Authors: Haonan Wang, Mingjia Zhao, Junfeng Sun, Wei Liu
Subjects: cs.CL
Abstract URL: https://arxiv.org/abs/2509.03479
Pdf URL: https://arxiv.org/pdf/2509.03479
Copy Paste: [[2509.03479]] Design and Optimization of Reinforcement Learning-Based Agents in Text-Based Games(https://arxiv.org/abs/2509.03479)
Keywords: agent
Abstract: As AI technology advances, research in playing text-based games with agents has becomeprogressively popular. In this paper, a novel approach to agent design and agent learning ispresented with the context of reinforcement learning. A model of deep learning is first applied toprocess game text and build a world model. Next, the agent is learned through a policy gradient-based deep reinforcement learning method to facilitate conversion from state value to optimal this http URL enhanced agent works better in several text-based game experiments and significantlysurpasses previous agents on game completion ratio and win rate. Our study introduces novelunderstanding and empirical ground for using reinforcement learning for text games and sets thestage for developing and optimizing reinforcement learning agents for more general domains andproblems.

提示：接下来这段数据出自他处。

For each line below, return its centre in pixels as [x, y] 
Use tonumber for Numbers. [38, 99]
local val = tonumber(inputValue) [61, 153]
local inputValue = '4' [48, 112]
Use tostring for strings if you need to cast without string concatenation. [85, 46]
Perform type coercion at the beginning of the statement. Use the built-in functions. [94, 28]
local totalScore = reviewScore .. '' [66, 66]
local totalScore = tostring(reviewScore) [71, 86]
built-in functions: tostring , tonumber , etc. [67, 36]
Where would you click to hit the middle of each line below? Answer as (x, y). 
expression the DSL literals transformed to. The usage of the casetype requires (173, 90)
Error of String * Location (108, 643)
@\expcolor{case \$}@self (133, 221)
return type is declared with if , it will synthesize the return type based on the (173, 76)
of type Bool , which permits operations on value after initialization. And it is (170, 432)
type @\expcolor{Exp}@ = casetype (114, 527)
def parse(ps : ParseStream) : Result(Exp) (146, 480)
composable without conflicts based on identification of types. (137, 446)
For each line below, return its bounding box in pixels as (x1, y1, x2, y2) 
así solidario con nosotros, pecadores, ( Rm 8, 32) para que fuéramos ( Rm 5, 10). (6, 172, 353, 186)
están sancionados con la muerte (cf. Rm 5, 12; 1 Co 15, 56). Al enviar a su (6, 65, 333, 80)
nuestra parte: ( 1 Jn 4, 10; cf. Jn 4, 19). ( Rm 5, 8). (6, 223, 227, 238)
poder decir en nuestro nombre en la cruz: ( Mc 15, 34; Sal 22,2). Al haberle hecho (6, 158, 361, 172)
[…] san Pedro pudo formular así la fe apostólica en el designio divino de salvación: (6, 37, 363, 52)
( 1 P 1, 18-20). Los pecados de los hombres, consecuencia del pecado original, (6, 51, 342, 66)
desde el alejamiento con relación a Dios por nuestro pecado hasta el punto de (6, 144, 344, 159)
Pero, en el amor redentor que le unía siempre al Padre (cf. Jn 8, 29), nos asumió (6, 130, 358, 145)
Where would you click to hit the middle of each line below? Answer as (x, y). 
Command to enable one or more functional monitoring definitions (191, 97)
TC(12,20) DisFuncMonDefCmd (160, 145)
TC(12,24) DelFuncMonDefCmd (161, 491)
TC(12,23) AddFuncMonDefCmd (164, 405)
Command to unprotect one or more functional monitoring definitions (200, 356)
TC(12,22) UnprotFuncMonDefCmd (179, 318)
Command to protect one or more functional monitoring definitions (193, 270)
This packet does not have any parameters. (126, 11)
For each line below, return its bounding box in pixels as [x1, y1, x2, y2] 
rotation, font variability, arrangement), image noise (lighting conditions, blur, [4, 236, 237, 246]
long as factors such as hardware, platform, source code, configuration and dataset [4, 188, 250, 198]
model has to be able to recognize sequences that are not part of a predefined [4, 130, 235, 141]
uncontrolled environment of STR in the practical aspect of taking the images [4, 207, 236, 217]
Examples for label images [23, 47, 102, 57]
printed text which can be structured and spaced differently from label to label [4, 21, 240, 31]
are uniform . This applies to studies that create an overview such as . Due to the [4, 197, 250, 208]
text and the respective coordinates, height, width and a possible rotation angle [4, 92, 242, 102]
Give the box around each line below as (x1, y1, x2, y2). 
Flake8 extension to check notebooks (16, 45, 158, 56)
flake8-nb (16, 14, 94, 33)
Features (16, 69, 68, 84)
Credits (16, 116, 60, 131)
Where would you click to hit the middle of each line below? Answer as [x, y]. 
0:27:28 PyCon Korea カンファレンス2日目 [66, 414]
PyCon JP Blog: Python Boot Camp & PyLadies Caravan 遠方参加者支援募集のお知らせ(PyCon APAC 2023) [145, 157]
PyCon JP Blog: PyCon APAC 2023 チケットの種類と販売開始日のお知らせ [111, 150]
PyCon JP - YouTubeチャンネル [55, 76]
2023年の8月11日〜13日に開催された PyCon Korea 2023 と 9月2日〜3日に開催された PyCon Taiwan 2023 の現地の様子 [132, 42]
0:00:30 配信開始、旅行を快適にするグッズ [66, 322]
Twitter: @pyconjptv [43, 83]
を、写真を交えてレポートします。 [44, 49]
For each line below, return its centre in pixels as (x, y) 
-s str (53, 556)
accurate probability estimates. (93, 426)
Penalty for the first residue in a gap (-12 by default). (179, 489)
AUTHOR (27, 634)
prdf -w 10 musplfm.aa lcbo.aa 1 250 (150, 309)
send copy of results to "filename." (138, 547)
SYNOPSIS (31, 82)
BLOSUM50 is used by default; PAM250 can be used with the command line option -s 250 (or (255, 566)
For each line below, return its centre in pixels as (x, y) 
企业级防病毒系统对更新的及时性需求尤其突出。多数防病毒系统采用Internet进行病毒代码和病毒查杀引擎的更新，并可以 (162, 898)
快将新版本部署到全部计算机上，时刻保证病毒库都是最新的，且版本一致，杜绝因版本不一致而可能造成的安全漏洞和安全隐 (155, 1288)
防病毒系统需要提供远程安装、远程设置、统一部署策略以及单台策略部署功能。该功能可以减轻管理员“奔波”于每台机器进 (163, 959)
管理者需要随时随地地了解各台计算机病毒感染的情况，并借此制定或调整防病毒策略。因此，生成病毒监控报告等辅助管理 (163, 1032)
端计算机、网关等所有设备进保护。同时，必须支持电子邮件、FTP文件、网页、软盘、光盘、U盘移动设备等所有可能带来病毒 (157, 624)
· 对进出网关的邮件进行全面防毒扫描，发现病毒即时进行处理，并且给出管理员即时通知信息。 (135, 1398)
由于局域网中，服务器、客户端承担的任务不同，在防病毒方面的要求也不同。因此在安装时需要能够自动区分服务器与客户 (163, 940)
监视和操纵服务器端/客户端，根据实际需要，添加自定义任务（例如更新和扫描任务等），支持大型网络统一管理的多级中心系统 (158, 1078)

摘要：随着AI技术的发展，与代理商一起玩基于文本的游戏的研究变得广受欢迎。在本文中，一种针对代理设计和代理学习的新颖方法对强化学习的背景表现出来。深度学习模型首先应用了TopCrocess游戏文本并建立世界模型。接下来，通过基于策略梯度的深度强化学习方法来学习该代理，以促进从状态价值转换为最佳的最佳转换。在几个基于文本的游戏实验中，HTTP URL增强代理的效果更好，并显着对以前的代理商在游戏完成比和获胜率上进行了效果。我们的研究介绍了将强化学习用于文本游戏的新颖毫无意义和经验的基础，并为开发和优化更通用的领域和问题的增强学习剂设置了一生。